Cyclooxygenase enzymes (COX-1 and COX-2) are bifunctional homodimeric enzymes which catalyze the biological oxidation of arachidonic acid and biosynthesis of the proinflammatory prostaglandins, such as PGD2, PGE2, PGF2α and PGI2. COX-1 isoform is a constitutive form distributed in most tissues where it performs mostly physiological functions of the gastrointestinal organs, the kidneys, and platelets. The enzyme COX-2 is an inducible form, expressed during inflammation and with only minor physiological functions like stimulating prostacyclin (PGI2) production and thus preventing platelet aggregation. Both of these enzymes (COX-1 and COX-2) convert arachidonic acid into prostaglandin, which leads to pain and inflammation1,2.

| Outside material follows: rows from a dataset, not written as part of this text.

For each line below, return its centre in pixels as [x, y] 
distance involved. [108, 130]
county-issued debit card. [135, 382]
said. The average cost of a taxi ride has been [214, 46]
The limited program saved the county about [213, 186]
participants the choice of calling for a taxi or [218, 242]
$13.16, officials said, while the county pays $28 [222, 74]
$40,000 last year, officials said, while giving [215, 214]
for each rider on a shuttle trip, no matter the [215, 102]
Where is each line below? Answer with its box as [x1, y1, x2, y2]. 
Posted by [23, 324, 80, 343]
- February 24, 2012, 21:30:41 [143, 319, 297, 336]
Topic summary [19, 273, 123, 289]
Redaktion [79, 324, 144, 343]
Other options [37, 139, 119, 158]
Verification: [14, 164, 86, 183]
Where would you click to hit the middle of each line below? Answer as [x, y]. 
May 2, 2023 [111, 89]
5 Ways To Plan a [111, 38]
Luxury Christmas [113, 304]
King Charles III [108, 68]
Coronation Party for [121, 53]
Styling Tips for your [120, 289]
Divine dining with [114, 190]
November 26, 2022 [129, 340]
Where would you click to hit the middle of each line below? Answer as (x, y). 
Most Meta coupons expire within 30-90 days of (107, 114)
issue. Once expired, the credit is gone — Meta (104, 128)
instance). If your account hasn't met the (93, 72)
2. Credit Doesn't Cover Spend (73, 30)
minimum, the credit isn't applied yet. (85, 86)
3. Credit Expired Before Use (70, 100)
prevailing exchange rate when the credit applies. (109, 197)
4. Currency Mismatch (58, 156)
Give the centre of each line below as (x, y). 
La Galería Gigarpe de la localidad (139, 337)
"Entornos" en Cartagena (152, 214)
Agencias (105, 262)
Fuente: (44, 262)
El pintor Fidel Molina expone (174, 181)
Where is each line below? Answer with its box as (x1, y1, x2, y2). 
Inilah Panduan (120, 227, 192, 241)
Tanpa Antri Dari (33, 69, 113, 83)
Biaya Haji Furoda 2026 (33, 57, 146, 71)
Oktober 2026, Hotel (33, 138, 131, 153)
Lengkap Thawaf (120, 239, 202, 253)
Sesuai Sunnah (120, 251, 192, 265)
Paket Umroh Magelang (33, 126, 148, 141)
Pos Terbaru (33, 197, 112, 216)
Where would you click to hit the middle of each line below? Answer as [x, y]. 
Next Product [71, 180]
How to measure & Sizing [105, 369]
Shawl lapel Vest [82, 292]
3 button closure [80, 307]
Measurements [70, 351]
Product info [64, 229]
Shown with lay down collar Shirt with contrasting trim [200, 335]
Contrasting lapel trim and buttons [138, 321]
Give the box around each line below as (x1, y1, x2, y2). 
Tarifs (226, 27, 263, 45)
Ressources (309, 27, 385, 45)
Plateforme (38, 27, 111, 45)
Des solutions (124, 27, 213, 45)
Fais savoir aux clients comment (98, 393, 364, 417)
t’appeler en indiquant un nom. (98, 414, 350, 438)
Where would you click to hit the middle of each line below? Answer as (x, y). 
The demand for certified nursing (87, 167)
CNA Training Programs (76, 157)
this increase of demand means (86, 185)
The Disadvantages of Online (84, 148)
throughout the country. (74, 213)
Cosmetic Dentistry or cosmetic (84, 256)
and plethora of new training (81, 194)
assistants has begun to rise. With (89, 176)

The design of selective cyclooxygenase inhibitors has been of great interest over the past few years due to side effects associated with existing nonsteroidal anti-inflammatory drugs (NSAIDs) that inhibit both COX-1 and COX-2. This study aims to investigate the molecular docking of S-alkyl derivatives of thiosalicylic acid (S-benzyl, S-methyl, S-ethyl, S-propyl and S-butyl) towards COX-1 and COX-2 enzymes. Molecular docking studies were performed in order to explain the possible interactions between the inhibitors and both COX isoforms binding pockets. The docking studies were analysed with AutoDock Vina program. The crystal structures of the enzymes (COX-1 and COX-2), complexed with co-crystallized ligands, were obtained from Protein Data Bank (PDB ID: 1HT5 and 4FM5).
COX-1 and COX-2 enzymes have very similar amino acid sequences. The ligand binding analysis in the active site of COX-1 showed that S-benzyl, S-propyl and S-butyl derivatives of thiosalicylic acid possess the best interactions. S-butyl derivative of thiosalicylic acid shows unique binding mode and forms five key binding interactions (Ala527, Leu352, Ser530, Val349 and Tyr355) with active site of COX-1. S-benzyl, S-ethyl, S-propyl and S-butyl derivatives of thiosalicylic acid possess some of the key binding interactions with the active site of COX-2. The docking results indicated that S-butyl derivative of thiosalicylic acid shows the key binding interactions (Leu352, Ser530, Val349, Tyr355, Ala527 and Gly526) with selected target. Binding energies of all tested compounds were similar to the corresponding co-crystallized ligands for both targets (COX-1 and COX-2).
References:
- Fitzpatrick FA. Cyclooxygenase enzymes: regulation and function. Curr Pharm Des. 2004; 10(6): 577-88.
- Rao P, Knaus EE. Evolution of nonsteroidal anti-inflammatory drugs (NSAIDs): cyclooxygenase (COX) inhibition and beyond. J Pharm Pharm Sci. 2008; 11(2): 81-110.